Animal behaviour is a phrase that is used to describe the ways in which animals interact with each other, and with the physical environment surrounding them.

We know that an animal’s unique physiology and anatomy impact behaviour, and that external stimuli (such as threats from other animals or weather changes) can immediately change the way in which animals behave and react to the world around them.

Scientists have recently estimated that there are approximately 8.7 million species on Earth. They believe that 1-2 million of those species are animals.

Given the vast array of animals inhabiting our planet, it stands to reason that there is significant diversity in animal behaviour across both different species and environments. Here’s everything you need to know about the types of animal behaviour, and why understanding animal behaviour is so important:

What is Animal Behaviour?

Animal behaviour is defined as the study of how animals move in their environment, how they interact socially, how they learn about their environment, and how an animal might achieve a cognitive understanding of its environment. Animal behaviour is an incredibly diverse field and covers so many distinct elements.

The study of animals and animal behaviour is an ancient practice that came to the fore with Darwin and his theories and continues to this day.

Researchers will use three different methods to study animal behaviour. These are observational research, experimental research, and comparative research.

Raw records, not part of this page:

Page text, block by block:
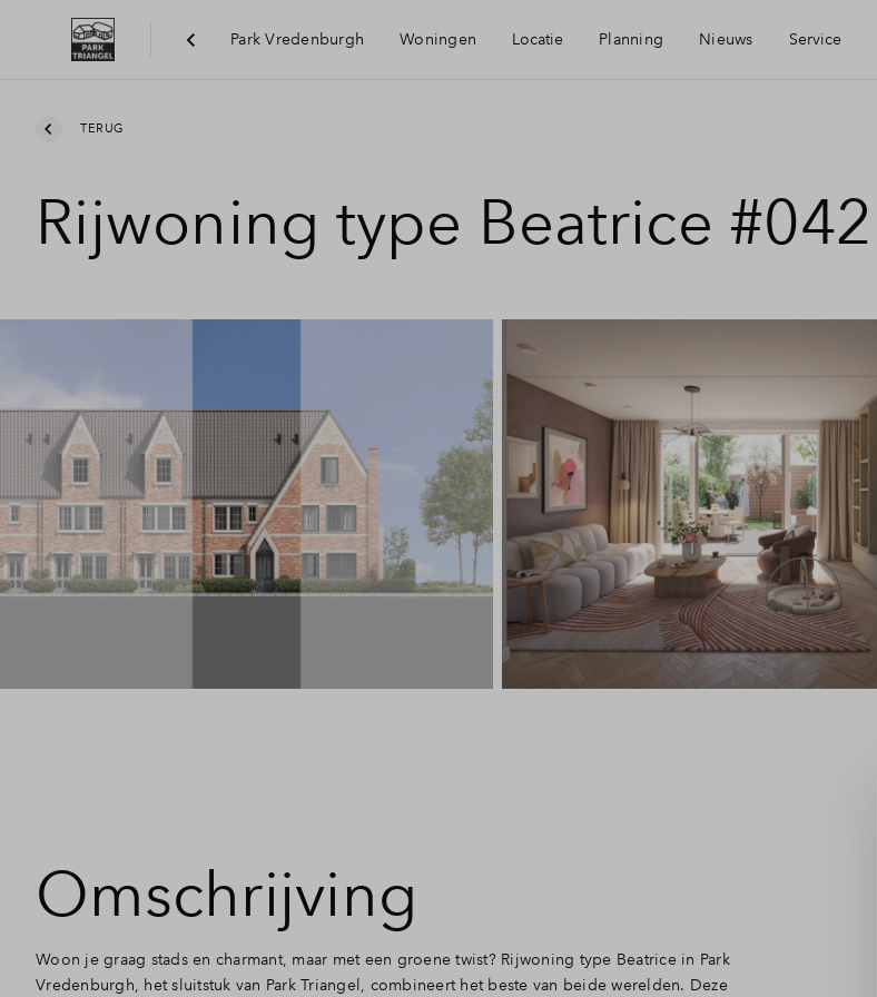
Park Vredenburgh Woningen Locatie
Voorzieningen
Planning Nieuws Service
Financiele check
Woning kopen
Leeswijzer
Veelgestelde vragen
Contact
TERUG
Rijwoning type Beatrice #042
Omschrijving
Woon je graag stads en charmant, maar met een groene twist? Rijwoning type Beatrice in Park
Vredenburgh, het sluitstuk van Park Triangel, combineert het beste van beide werelden. Deze
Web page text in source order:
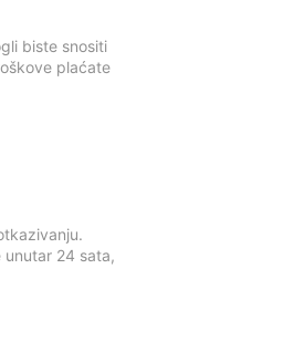
biste snositi
plaćate
24 sata,
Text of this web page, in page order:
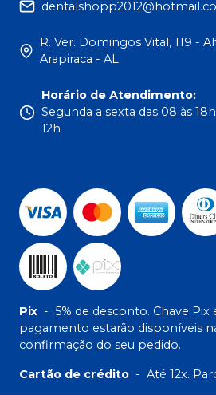
R. Ver. Domingos Vital, 119 -
Arapiraca - AL
Horário de Atendimento:
Segunda a sexta das 08 às
12h
Pix - 5% de desconto. Chave Pix
pagamento estarão disponíveis
confirmação do seu pedido.
Cartão de crédito - Até 12x.
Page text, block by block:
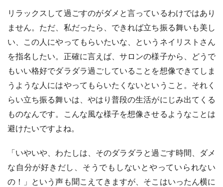
リラックスして過ごすのがダメと言っているわけではあり
ません。ただ、私だったら、できれば立ち振る舞いも美し
い、この人にやってもらいたいな、というネイリストさん
を指名したい。正確に言えば、サロンの様子から、どうで
もいい格好でダラダラ過ごしていることを想像できてしま
うような人にはやってもらいたくないということ。それく
らい立ち振る舞いは、やはり普段の生活がにじみ出てくる
ものなんです。こんな風な様子を想像させるようなことは
避けたいですよね。
「いやいや、わたしは、そのダラダラと過ごす時間、ダメ
な自分が好きだし、そうでもしないとやっていられない
の！」という声も聞こえてきますが、そこはいったん横に
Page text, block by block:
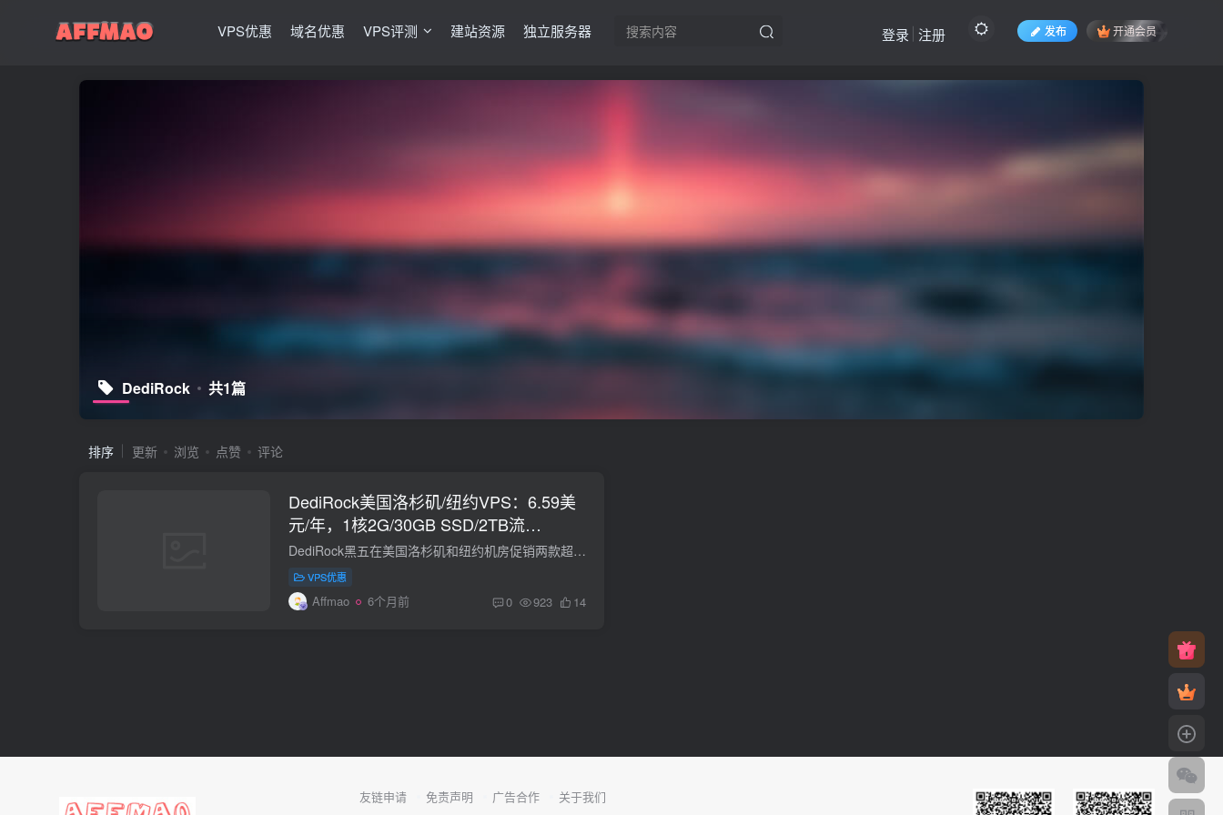
VPS优惠 域名优惠 VPS评测 建站资源 独立服务器 发布 开通会员
登录 注册
DediRock 共1篇
排序 更新 浏览 点赞 评论
DediRock美国洛杉矶/纽约VPS：6.59美
元/年，1核2G/30GB SSD/2TB流
量/1Gbps
DediRock黑五在美国洛杉矶和纽约机房促销两款超低价VPS，仅需6.75美元/年，还是KVM虚拟化的，配置也是正常小鸡的配置，就是商家有点新，反正支持Paypal，有需要美国机房便宜VPS的可以入手一试。...
VPS优惠
Affmao 6个月前 0 923 14
友链申请 免责声明 广告合作 关于我们
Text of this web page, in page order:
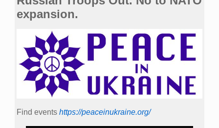
expansion.
Find events https://peace­in­ukraine.org/
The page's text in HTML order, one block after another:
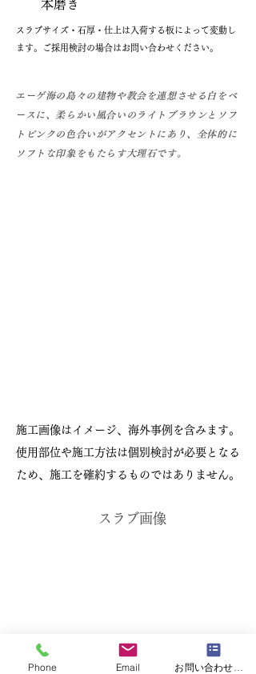
本磨き
​スラブサイズ・石厚・仕上は入荷する板によって変動し
ます。ご採用検討の場合はお問い合わせください。
エーゲ海の島々の建物や教会を連想させる白をベ
ースに、柔らかい風合いのライトブラウンとソフ
トピンクの色合いがアクセントにあり、全体的に
ソフトな印象をもたらす大理石です。
施工画像はイメージ、海外事例を含みます。
使用部位や施工方法は個別検討が必要となる
ため、施工を確約するものではありません。
スラブ画像
Phone Email
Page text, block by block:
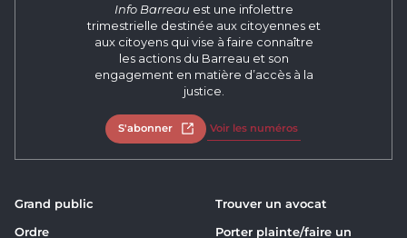
Info Barreau est une infolettre
trimestrielle destinée aux citoyennes et
aux citoyens qui vise à faire connaître
les actions du Barreau et son
engagement en matière d’accès à la
justice.
S'abonner Ouvrir dans un nouvel onglet
Voir les numéros
Grand public
Ordre
Trouver un avocat
Porter plainte/faire un
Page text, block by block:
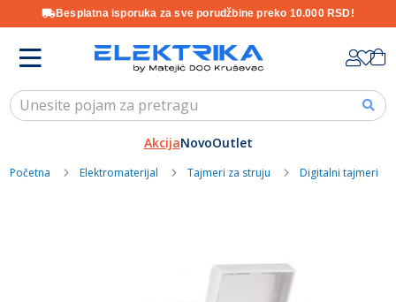
Besplatna isporuka za sve porudžbine preko 10.000 RSD!
Content
AkcijaNovoOutlet
Početna Elektromaterijal Tajmeri za struju Digitalni tajmeri
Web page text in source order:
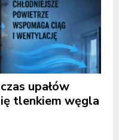
upałów
tlenkiem węgla
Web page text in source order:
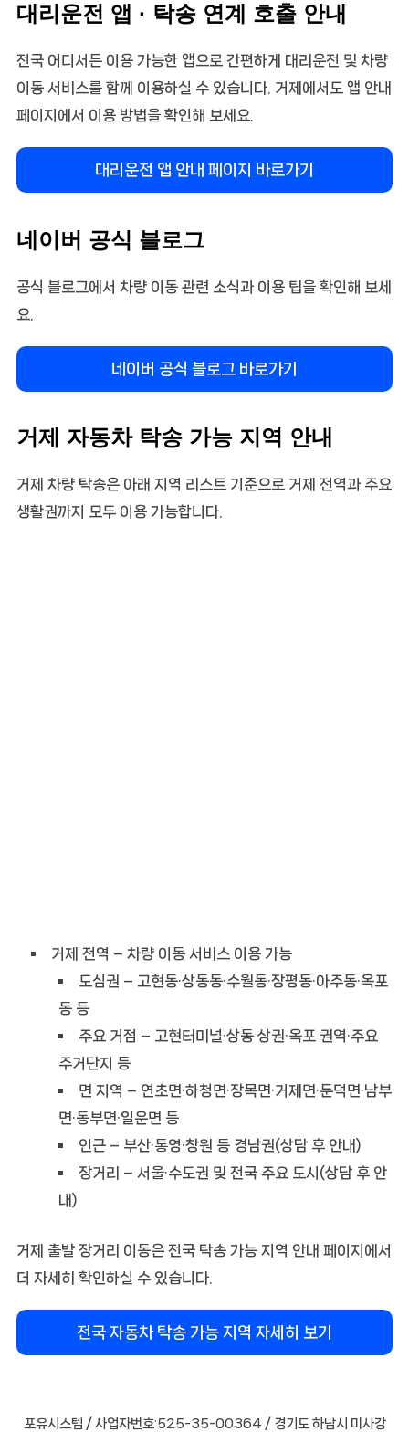
대리운전 앱 · 탁송 연계 호출 안내
전국 어디서든 이용 가능한 앱으로 간편하게 대리운전 및 차량
이동 서비스를 함께 이용하실 수 있습니다. 거제에서도 앱 안내
페이지에서 이용 방법을 확인해 보세요.
대리운전 앱 안내 페이지 바로가기
네이버 공식 블로그
공식 블로그에서 차량 이동 관련 소식과 이용 팁을 확인해 보세
요.
네이버 공식 블로그 바로가기
거제 자동차 탁송 가능 지역 안내
거제 차량 탁송은 아래 지역 리스트 기준으로 거제 전역과 주요
생활권까지 모두 이용 가능합니다.
거제 전역 – 차량 이동 서비스 이용 가능
도심권 – 고현동·상동동·수월동·장평동·아주동·옥포
동 등
주요 거점 – 고현터미널·상동 상권·옥포 권역·주요
주거단지 등
면 지역 – 연초면·하청면·장목면·거제면·둔덕면·남부
면·동부면·일운면 등
인근 – 부산·통영·창원 등 경남권(상담 후 안내)
장거리 – 서울·수도권 및 전국 주요 도시(상담 후 안
내)
거제 출발 장거리 이동은 전국 탁송 가능 지역 안내 페이지에서
더 자세히 확인하실 수 있습니다.
전국 자동차 탁송 가능 지역 자세히 보기
포유시스템 / 사업자번호:525-35-00364 / 경기도 하남시 미사강
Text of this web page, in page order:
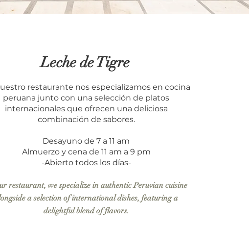
Leche de Tigre
restaurante nos especializamos en cocina
peruana junto con una selección de platos
internacionales que ofrecen una deliciosa
combinación de sabores.
Desayuno de 7 a 11 am
Almuerzo y cena de 11 am a 9 pm
-Abierto todos los días-
restaurant, we specialize in authentic Peruvian cuisine
a selection of international dishes, featuring a
delightful blend of flavors.

When animal behaviourists are undertaking observational research, this means that they simply observe the animals without manipulating either the animals or the environment that they inhabit. Undertaking experimental research means that a variable can be manipulated, and then the effects of this manipulation on the animal’s behaviour can be observed and assessed. This kind of research should only be attempted if there is no risk of harm or distress to the animal. Finally, comparative research looks at more than one different type of animal species and then examines their similarities and differences. This approach is often used to assess the evolution of those animals’ behaviour.

The needs of the animal should always come first when assessing animal behaviour or conducting any kind of animal research. Ethical animal use is the first rule of studying animal behaviour. This is not only for the good of the animal but also to ensure that proper and robust results are obtained from your research.

Students of animal behaviour are asked to abide by the ‘Three Rs’ when conducting any kind of research into animal behaviour. These are replacement, reduction, and refinement.

Replacement describes using computer technology rather than direct animal research where possible. Reduction describes reducing the number of animals you use in your studies. And refinement describes improving procedures and techniques to ensure that all animals are treated ethically.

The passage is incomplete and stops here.